NV Ramana: Supreme Court of India Chief Justice NV Ramana, is not just a Telugu man but lover of Telugu language. He has always given time for the language and never minced words to talk about the greatness of the language and how people could benefit with the proper usage of the language. He has always got high regards for veteran Telugu poets and scholars and quotes them on several occasions. But for a change the CJI was pained by the way Telugu was being treated by film industry!
Ramana is said to be feeling sad over the thinning off the importance of his mother tongue Telugu. He also made some interesting pieces of advice to Telugu filmmakers, writers, actors and singers, and suggested them that they shouldn’t look down upon the local language. The CJI wants them to learn and speak it in an appropriate way and pass it on to the upcoming generations with proper pronunciation and diction through the movies, dialogues and songs.
Indeed something that is totally lacking on Telugu film industry. Unfortunately the industry is dependent on imports and these are just artists without lip. So it is difficult to expect actors to learn Telugu, but definitely the writers, filmmakers and lyricists should respect the language and deliver their work that would be looked upon by people.

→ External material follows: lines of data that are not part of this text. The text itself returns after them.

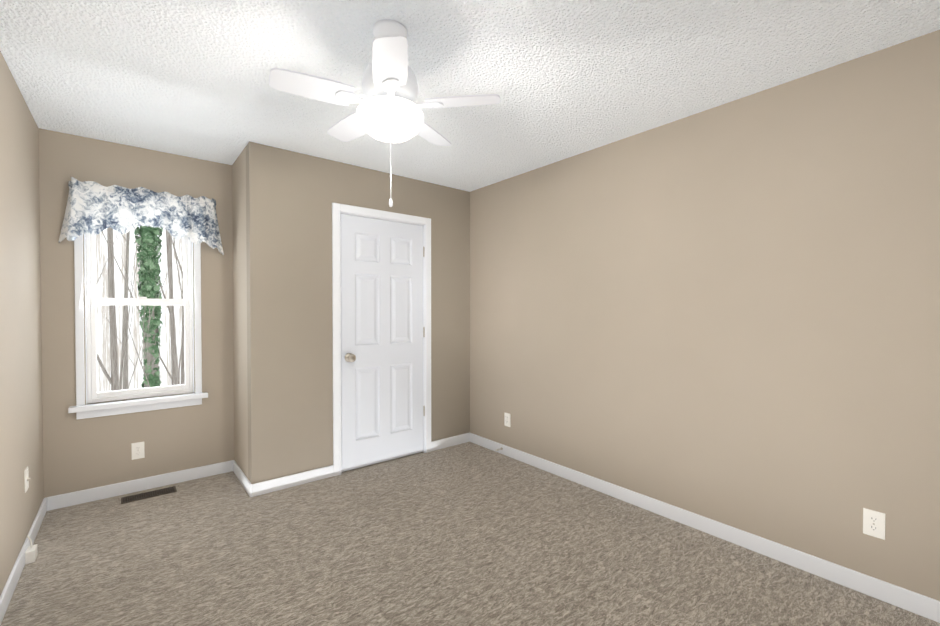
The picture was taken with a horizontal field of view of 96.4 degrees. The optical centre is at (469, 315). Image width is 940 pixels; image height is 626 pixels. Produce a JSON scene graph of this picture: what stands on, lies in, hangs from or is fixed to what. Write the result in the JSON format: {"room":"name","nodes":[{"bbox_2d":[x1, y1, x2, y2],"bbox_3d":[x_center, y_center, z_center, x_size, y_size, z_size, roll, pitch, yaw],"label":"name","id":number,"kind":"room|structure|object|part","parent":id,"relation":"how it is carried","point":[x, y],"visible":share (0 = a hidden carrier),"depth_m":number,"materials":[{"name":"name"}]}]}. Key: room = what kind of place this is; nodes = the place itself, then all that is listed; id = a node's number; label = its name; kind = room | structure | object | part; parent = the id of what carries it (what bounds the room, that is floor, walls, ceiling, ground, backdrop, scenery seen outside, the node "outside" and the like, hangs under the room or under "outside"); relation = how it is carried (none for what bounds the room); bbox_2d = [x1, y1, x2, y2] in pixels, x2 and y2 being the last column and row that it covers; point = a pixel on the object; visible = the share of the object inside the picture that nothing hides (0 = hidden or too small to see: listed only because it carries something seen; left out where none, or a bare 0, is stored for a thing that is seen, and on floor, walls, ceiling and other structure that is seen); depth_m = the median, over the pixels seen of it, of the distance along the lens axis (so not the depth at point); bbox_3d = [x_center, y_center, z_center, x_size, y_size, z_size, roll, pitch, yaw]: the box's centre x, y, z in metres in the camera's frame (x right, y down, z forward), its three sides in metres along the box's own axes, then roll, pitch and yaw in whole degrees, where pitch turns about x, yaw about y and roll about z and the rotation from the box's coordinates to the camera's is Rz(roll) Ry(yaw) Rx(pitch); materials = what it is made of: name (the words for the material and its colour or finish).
{"room":"empty bedroom","nodes":[
{"label":"empty bedroom","id":0,"kind":"room"},
{"bbox_2d":[0,51,43,595],"bbox_3d":[-1.355,0.058,0.892,0.120,2.440,4.780,-1,1,-39],"label":"wall","id":1,"kind":"structure","parent":0,"point":[21,425],"depth_m":2.12,"materials":[{"name":"paint"}]},
{"bbox_2d":[0,497,46,624],"bbox_3d":[-1.297,1.233,0.943,0.013,0.088,4.520,-1,1,-39],"label":"baseboard","id":2,"kind":"structure","parent":1,"relation":"attached to","point":[11,584],"depth_m":2.02,"materials":[{"name":"white wood"}]},
{"bbox_2d":[24,467,30,492],"bbox_3d":[-2.350,0.869,2.235,0.018,0.116,0.072,-1,1,-39],"label":"jack","id":3,"kind":"object","parent":1,"relation":"attached to","point":[26,475],"visible":1,"depth_m":2.21,"materials":[{"name":"white plastic"}]},
{"bbox_2d":[39,128,233,497],"bbox_3d":[-2.312,0.026,3.104,1.190,2.440,0.140,-1,1,-39],"label":"wall","id":4,"kind":"structure","parent":0,"point":[84,454],"depth_m":2.92,"materials":[{"name":"paint"}]},
{"bbox_2d":[131,442,144,459],"bbox_3d":[-2.358,0.958,2.985,0.072,0.116,0.008,-1,1,-39],"label":"outlet","id":5,"kind":"object","parent":4,"relation":"attached to","point":[138,451],"visible":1,"depth_m":2.98,"materials":[{"name":"white plastic"}]},
{"bbox_2d":[68,226,207,418],"bbox_3d":[-2.351,-0.082,3.016,0.774,1.526,0.175,-1,1,-39],"label":"window","id":6,"kind":"structure","parent":4,"relation":"in","point":[92,302],"depth_m":2.95,"materials":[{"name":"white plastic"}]},
{"bbox_2d":[47,460,232,510],"bbox_3d":[-2.301,1.203,3.031,1.067,0.088,0.013,-1,1,-39],"label":"baseboard","id":7,"kind":"structure","parent":4,"relation":"attached to","point":[91,494],"depth_m":2.97,"materials":[{"name":"white wood"}]},
{"bbox_2d":[58,177,223,254],"bbox_3d":[-2.262,-0.681,2.959,0.928,0.424,0.132,-1,1,-39],"label":"valance","id":8,"kind":"object","parent":4,"relation":"attached to","point":[94,208],"visible":1,"depth_m":2.89,"materials":[{"name":"fabric"}]},
{"bbox_2d":[232,146,247,478],"bbox_3d":[-1.691,0.025,3.197,0.110,2.440,0.500,-1,1,-39],"label":"wall","id":9,"kind":"structure","parent":0,"point":[240,312],"depth_m":3.15,"materials":[{"name":"paint"}]},
{"bbox_2d":[233,460,251,497],"bbox_3d":[-1.696,1.202,3.122,0.013,0.088,0.610,-1,1,-39],"label":"baseboard","id":10,"kind":"structure","parent":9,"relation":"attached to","point":[243,479],"depth_m":3.07,"materials":[{"name":"white wood"}]},
{"bbox_2d":[246,141,469,483],"bbox_3d":[-0.789,0.020,3.538,1.940,2.440,0.110,-1,1,-39],"label":"wall","id":11,"kind":"structure","parent":0,"point":[292,197],"depth_m":3.13,"materials":[{"name":"beige paint"}]},
{"bbox_2d":[252,465,333,496],"bbox_3d":[-1.281,1.203,3.076,0.572,0.088,0.013,-1,1,-39],"label":"baseboard","id":12,"kind":"structure","parent":11,"relation":"attached to","point":[276,484],"depth_m":3.05,"materials":[{"name":"white wood"}]},
{"bbox_2d":[332,203,430,475],"bbox_3d":[-0.740,0.183,3.568,0.906,2.114,0.130,-1,1,-39],"label":"door frame","id":13,"kind":"structure","parent":11,"relation":"attached to","point":[337,208],"depth_m":3.33,"materials":[{"name":"white wood"}]},
{"bbox_2d":[340,214,424,471],"bbox_3d":[-0.699,0.213,3.524,0.769,2.030,0.108,-1,1,-39],"label":"door","id":14,"kind":"structure","parent":11,"relation":"in","point":[382,389],"depth_m":3.51,"materials":[{"name":"white paint"},{"name":"brushed nickel"}]},
{"bbox_2d":[431,433,468,450],"bbox_3d":[-0.182,1.190,3.970,0.449,0.088,0.013,-1,1,-39],"label":"baseboard","id":15,"kind":"structure","parent":11,"relation":"attached to","point":[448,442],"depth_m":3.95,"materials":[{"name":"white wood"}]},
{"bbox_2d":[0,442,939,625],"bbox_3d":[-0.138,1.314,1.901,3.260,0.100,4.780,-1,1,-39],"label":"floor","id":16,"kind":"structure","parent":0,"point":[468,534],"depth_m":2.15,"materials":[{"name":"carpet"}]},
{"bbox_2d":[25,536,37,564],"bbox_3d":[-2.263,1.194,2.167,0.035,0.131,0.080,-1,1,-39],"label":"cable box","id":17,"kind":"object","parent":16,"relation":"on","point":[31,553],"visible":1,"depth_m":2.15,"materials":[{"name":"white plastic"}]},
{"bbox_2d":[121,486,176,503],"bbox_3d":[-2.236,1.247,2.929,0.305,0.006,0.115,-1,1,-39],"label":"floor air vent","id":18,"kind":"object","parent":16,"relation":"on","point":[145,495],"visible":1,"depth_m":2.92,"materials":[{"name":"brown metal"}]},
{"bbox_2d":[0,0,939,191],"bbox_3d":[-0.138,-1.226,1.865,3.260,0.100,4.780,-1,1,-39],"label":"ceiling","id":19,"kind":"structure","parent":0,"point":[563,79],"depth_m":1.96,"materials":[{"name":"white paint"}]},
{"bbox_2d":[269,19,499,206],"bbox_3d":[-0.351,-0.812,1.743,0.873,0.724,0.866,-1,1,-39],"label":"fan","id":20,"kind":"object","parent":19,"relation":"hanging from","point":[389,110],"visible":1,"depth_m":1.64,"materials":[{"name":"white plastic"}]},
{"bbox_3d":[-0.328,-0.791,1.737,0.272,0.124,0.272,-1,1,-39],"label":"globe","id":21,"kind":"part","parent":20,"relation":"part of"},
{"bbox_2d":[470,30,939,600],"bbox_3d":[1.282,0.033,2.627,0.120,2.440,4.140,-1,1,-39],"label":"wall","id":22,"kind":"structure","parent":0,"point":[728,314],"depth_m":2.26,"materials":[{"name":"paint"}]},
{"bbox_2d":[504,412,510,426],"bbox_3d":[0.329,0.918,3.708,0.008,0.116,0.072,-1,1,-39],"label":"electrical outlet","id":23,"kind":"object","parent":22,"relation":"attached to","point":[507,419],"visible":1,"depth_m":3.70,"materials":[{"name":"white plastic"}]},
{"bbox_2d":[469,433,939,622],"bbox_3d":[1.227,1.210,2.605,0.013,0.088,3.910,-1,1,-39],"label":"baseboard","id":24,"kind":"structure","parent":22,"relation":"attached to","point":[910,601],"depth_m":2.25,"materials":[{"name":"white wood"}]},
{"bbox_2d":[863,508,884,539],"bbox_3d":[1.813,0.934,1.886,0.008,0.116,0.072,-1,1,-39],"label":"electrical outlet","id":25,"kind":"object","parent":22,"relation":"attached to","point":[873,523],"visible":1,"depth_m":1.88,"materials":[{"name":"white plastic"}]},
{"label":"outside","id":26,"kind":"structure","parent":0,"visible":0},
{"bbox_2d":[85,226,182,392],"bbox_3d":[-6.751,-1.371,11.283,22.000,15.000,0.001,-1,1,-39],"label":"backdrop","id":27,"kind":"structure","parent":26,"point":[103,349],"depth_m":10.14,"materials":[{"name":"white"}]},
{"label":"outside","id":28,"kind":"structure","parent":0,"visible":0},
{"bbox_2d":[96,225,184,390],"bbox_3d":[-5.835,-2.877,7.776,6.097,16.119,7.749,-1,1,-39],"label":"trees","id":29,"kind":"object","parent":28,"point":[148,235],"depth_m":6.64,"materials":[{"name":"green plant"}]}
]}

He reportedly regrets that our filmmakers and actors are not giving importance to our language, tradition and culture these days despite it being their duty, being in such a powerful audio visual industry. Ramana adds that one should not forget their roots and quotes an example from veteran actors NTR and ANR that they too lacked lots of skills in their initial days, but overcame it by paying some special attention. Therefore the CJI suggests having some training sessions for the people who are bad at the language so that it can help and survive our culture.
“Our youngsters are in the negative view that learning a couple of International languages can get them bigger jobs and can make a great career, whereas it is not the case with the local language,” which CJI Ramana said “is an complete myth.”